**The problem:**
The entries that follow should be reproduced exactly, with no images carried over.

**Data to examine:**
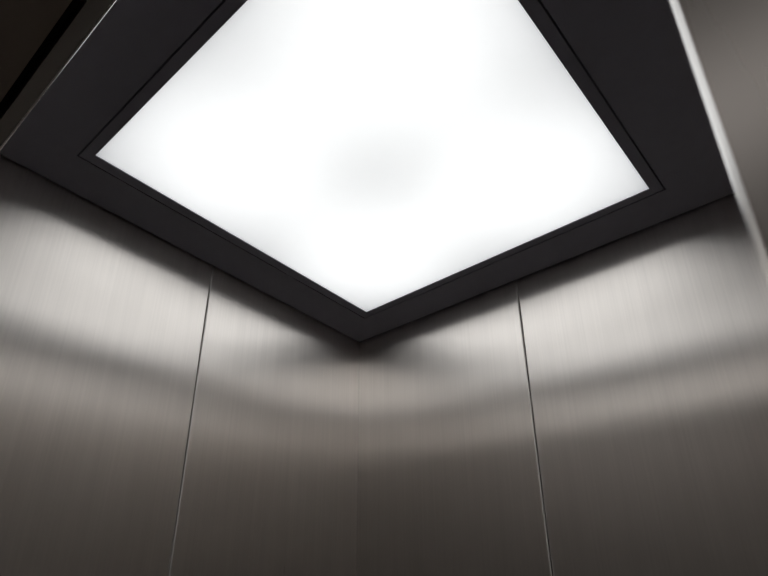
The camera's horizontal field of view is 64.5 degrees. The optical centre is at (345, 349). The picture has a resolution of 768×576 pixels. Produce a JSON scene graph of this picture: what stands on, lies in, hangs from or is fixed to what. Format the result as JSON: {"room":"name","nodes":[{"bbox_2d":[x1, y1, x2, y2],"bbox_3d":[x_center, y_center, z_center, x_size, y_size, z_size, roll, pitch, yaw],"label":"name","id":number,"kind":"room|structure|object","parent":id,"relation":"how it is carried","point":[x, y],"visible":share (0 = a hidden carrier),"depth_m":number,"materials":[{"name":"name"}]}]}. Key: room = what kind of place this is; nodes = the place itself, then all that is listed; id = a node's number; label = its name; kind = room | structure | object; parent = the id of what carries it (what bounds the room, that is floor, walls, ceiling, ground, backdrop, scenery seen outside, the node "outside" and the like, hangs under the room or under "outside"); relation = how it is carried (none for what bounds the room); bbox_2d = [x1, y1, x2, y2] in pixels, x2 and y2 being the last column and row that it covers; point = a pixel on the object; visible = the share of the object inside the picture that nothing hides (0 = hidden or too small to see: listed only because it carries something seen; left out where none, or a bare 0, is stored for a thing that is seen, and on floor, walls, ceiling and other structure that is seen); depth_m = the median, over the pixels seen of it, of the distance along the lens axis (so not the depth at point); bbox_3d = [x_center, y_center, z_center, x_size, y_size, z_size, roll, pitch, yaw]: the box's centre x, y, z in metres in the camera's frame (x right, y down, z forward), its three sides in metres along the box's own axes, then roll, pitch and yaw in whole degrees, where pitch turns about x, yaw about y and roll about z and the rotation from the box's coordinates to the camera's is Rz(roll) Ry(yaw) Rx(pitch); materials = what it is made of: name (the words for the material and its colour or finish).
{"room":"elevator interior","nodes":[
{"label":"elevator interior","id":0,"kind":"room"},
{"bbox_2d":[0,0,734,341],"bbox_3d":[0.096,-0.487,1.513,1.418,0.030,1.406,-22,-35,38],"label":"ceiling","id":1,"kind":"structure","parent":0,"point":[634,51],"depth_m":1.43,"materials":[{"name":"black metal"}]},
{"bbox_2d":[79,0,663,317],"bbox_3d":[0.084,-0.567,1.611,1.078,0.260,1.123,-22,-35,38],"label":"ceiling light","id":2,"kind":"object","parent":1,"relation":"attached to","point":[378,155],"visible":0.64,"depth_m":1.46,"materials":[{"name":"white plastic"}]},
{"bbox_3d":[-0.468,0.646,1.536,0.050,2.600,1.482,-22,-35,38],"label":"wall","id":3,"kind":"structure","parent":0,"visible":0},
{"bbox_2d":[0,0,71,101],"bbox_3d":[-0.391,-0.863,0.842,1.884,0.520,0.300,-22,-35,38],"label":"trim","id":4,"kind":"structure","parent":3,"relation":"attached to","point":[24,24],"depth_m":0.97,"materials":[{"name":"black metal"}]},
{"bbox_2d":[0,0,79,110],"bbox_3d":[-0.287,-0.699,0.887,1.884,0.170,0.020,-22,-35,38],"label":"trim","id":5,"kind":"structure","parent":3,"relation":"attached to","point":[73,3],"depth_m":1.06,"materials":[{"name":"black metal"}]},
{"bbox_2d":[0,0,116,149],"bbox_3d":[-0.270,-0.681,0.899,1.884,0.250,0.031,-22,-35,38],"label":"trim","id":6,"kind":"structure","parent":3,"relation":"attached to","point":[86,15],"depth_m":1.03,"materials":[{"name":"metal"}]},
{"bbox_2d":[0,154,211,575],"bbox_3d":[-0.696,0.631,1.215,0.012,2.330,0.705,-22,-35,38],"label":"panel","id":7,"kind":"object","parent":3,"relation":"attached to","point":[102,317],"visible":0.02,"depth_m":1.53,"materials":[{"name":"silver metal"}]},
{"bbox_2d":[167,265,359,575],"bbox_3d":[-0.214,0.872,1.674,0.012,2.330,0.705,-22,-35,38],"label":"panel","id":8,"kind":"object","parent":3,"relation":"attached to","point":[269,485],"visible":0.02,"depth_m":1.92,"materials":[{"name":"silver metal"}]},
{"bbox_3d":[0.610,0.342,0.541,0.050,2.300,1.412,-22,-35,38],"label":"wall","id":9,"kind":"structure","parent":0,"visible":0},
{"bbox_2d":[669,0,767,288],"bbox_3d":[0.194,0.168,-0.032,0.250,2.080,0.030,-22,-35,38],"label":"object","id":10,"kind":"structure","parent":9,"relation":"attached to","point":[725,41],"depth_m":0.16,"materials":[{"name":"metal"}]},
{"bbox_3d":[0.596,0.672,1.535,1.486,2.600,0.050,-22,-35,38],"label":"wall","id":11,"kind":"structure","parent":0,"visible":0},
{"bbox_2d":[356,280,552,575],"bbox_3d":[0.285,0.893,1.691,0.684,2.330,0.012,-22,-35,38],"label":"panel","id":12,"kind":"object","parent":11,"relation":"attached to","point":[450,481],"visible":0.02,"depth_m":1.95,"materials":[{"name":"silver metal"}]},
{"bbox_2d":[517,193,767,575],"bbox_3d":[0.807,0.686,1.252,0.736,2.330,0.012,-22,-35,38],"label":"panel","id":13,"kind":"object","parent":11,"relation":"attached to","point":[647,348],"visible":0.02,"depth_m":1.55,"materials":[{"name":"silver metal"}]}
]}

**Solution:**
The camera's horizontal field of view is 64.5 degrees. The optical centre is at (345, 349). The picture has a resolution of 768×576 pixels. Produce a JSON scene graph of this picture: what stands on, lies in, hangs from or is fixed to what. Format the result as JSON: {"room":"name","nodes":[{"bbox_2d":[x1, y1, x2, y2],"bbox_3d":[x_center, y_center, z_center, x_size, y_size, z_size, roll, pitch, yaw],"label":"name","id":number,"kind":"room|structure|object","parent":id,"relation":"how it is carried","point":[x, y],"visible":share (0 = a hidden carrier),"depth_m":number,"materials":[{"name":"name"}]}]}. Key: room = what kind of place this is; nodes = the place itself, then all that is listed; id = a node's number; label = its name; kind = room | structure | object; parent = the id of what carries it (what bounds the room, that is floor, walls, ceiling, ground, backdrop, scenery seen outside, the node "outside" and the like, hangs under the room or under "outside"); relation = how it is carried (none for what bounds the room); bbox_2d = [x1, y1, x2, y2] in pixels, x2 and y2 being the last column and row that it covers; point = a pixel on the object; visible = the share of the object inside the picture that nothing hides (0 = hidden or too small to see: listed only because it carries something seen; left out where none, or a bare 0, is stored for a thing that is seen, and on floor, walls, ceiling and other structure that is seen); depth_m = the median, over the pixels seen of it, of the distance along the lens axis (so not the depth at point); bbox_3d = [x_center, y_center, z_center, x_size, y_size, z_size, roll, pitch, yaw]: the box's centre x, y, z in metres in the camera's frame (x right, y down, z forward), its three sides in metres along the box's own axes, then roll, pitch and yaw in whole degrees, where pitch turns about x, yaw about y and roll about z and the rotation from the box's coordinates to the camera's is Rz(roll) Ry(yaw) Rx(pitch); materials = what it is made of: name (the words for the material and its colour or finish).
{"room":"elevator interior","nodes":[
{"label":"elevator interior","id":0,"kind":"room"},
{"bbox_2d":[0,0,734,341],"bbox_3d":[0.096,-0.487,1.513,1.418,0.030,1.406,-22,-35,38],"label":"ceiling","id":1,"kind":"structure","parent":0,"point":[634,51],"depth_m":1.43,"materials":[{"name":"black metal"}]},
{"bbox_2d":[79,0,663,317],"bbox_3d":[0.084,-0.567,1.611,1.078,0.260,1.123,-22,-35,38],"label":"ceiling light","id":2,"kind":"object","parent":1,"relation":"attached to","point":[378,155],"visible":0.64,"depth_m":1.46,"materials":[{"name":"white plastic"}]},
{"bbox_3d":[-0.468,0.646,1.536,0.050,2.600,1.482,-22,-35,38],"label":"wall","id":3,"kind":"structure","parent":0,"visible":0},
{"bbox_2d":[0,0,71,101],"bbox_3d":[-0.391,-0.863,0.842,1.884,0.520,0.300,-22,-35,38],"label":"trim","id":4,"kind":"structure","parent":3,"relation":"attached to","point":[24,24],"depth_m":0.97,"materials":[{"name":"black metal"}]},
{"bbox_2d":[0,0,79,110],"bbox_3d":[-0.287,-0.699,0.887,1.884,0.170,0.020,-22,-35,38],"label":"trim","id":5,"kind":"structure","parent":3,"relation":"attached to","point":[73,3],"depth_m":1.06,"materials":[{"name":"black metal"}]},
{"bbox_2d":[0,0,116,149],"bbox_3d":[-0.270,-0.681,0.899,1.884,0.250,0.031,-22,-35,38],"label":"trim","id":6,"kind":"structure","parent":3,"relation":"attached to","point":[86,15],"depth_m":1.03,"materials":[{"name":"metal"}]},
{"bbox_2d":[0,154,211,575],"bbox_3d":[-0.696,0.631,1.215,0.012,2.330,0.705,-22,-35,38],"label":"panel","id":7,"kind":"object","parent":3,"relation":"attached to","point":[102,317],"visible":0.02,"depth_m":1.53,"materials":[{"name":"silver metal"}]},
{"bbox_2d":[167,265,359,575],"bbox_3d":[-0.214,0.872,1.674,0.012,2.330,0.705,-22,-35,38],"label":"panel","id":8,"kind":"object","parent":3,"relation":"attached to","point":[269,485],"visible":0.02,"depth_m":1.92,"materials":[{"name":"silver metal"}]},
{"bbox_3d":[0.610,0.342,0.541,0.050,2.300,1.412,-22,-35,38],"label":"wall","id":9,"kind":"structure","parent":0,"visible":0},
{"bbox_2d":[669,0,767,288],"bbox_3d":[0.194,0.168,-0.032,0.250,2.080,0.030,-22,-35,38],"label":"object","id":10,"kind":"structure","parent":9,"relation":"attached to","point":[725,41],"depth_m":0.16,"materials":[{"name":"metal"}]},
{"bbox_3d":[0.596,0.672,1.535,1.486,2.600,0.050,-22,-35,38],"label":"wall","id":11,"kind":"structure","parent":0,"visible":0},
{"bbox_2d":[356,280,552,575],"bbox_3d":[0.285,0.893,1.691,0.684,2.330,0.012,-22,-35,38],"label":"panel","id":12,"kind":"object","parent":11,"relation":"attached to","point":[450,481],"visible":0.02,"depth_m":1.95,"materials":[{"name":"silver metal"}]},
{"bbox_2d":[517,193,767,575],"bbox_3d":[0.807,0.686,1.252,0.736,2.330,0.012,-22,-35,38],"label":"panel","id":13,"kind":"object","parent":11,"relation":"attached to","point":[647,348],"visible":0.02,"depth_m":1.55,"materials":[{"name":"silver metal"}]}
]}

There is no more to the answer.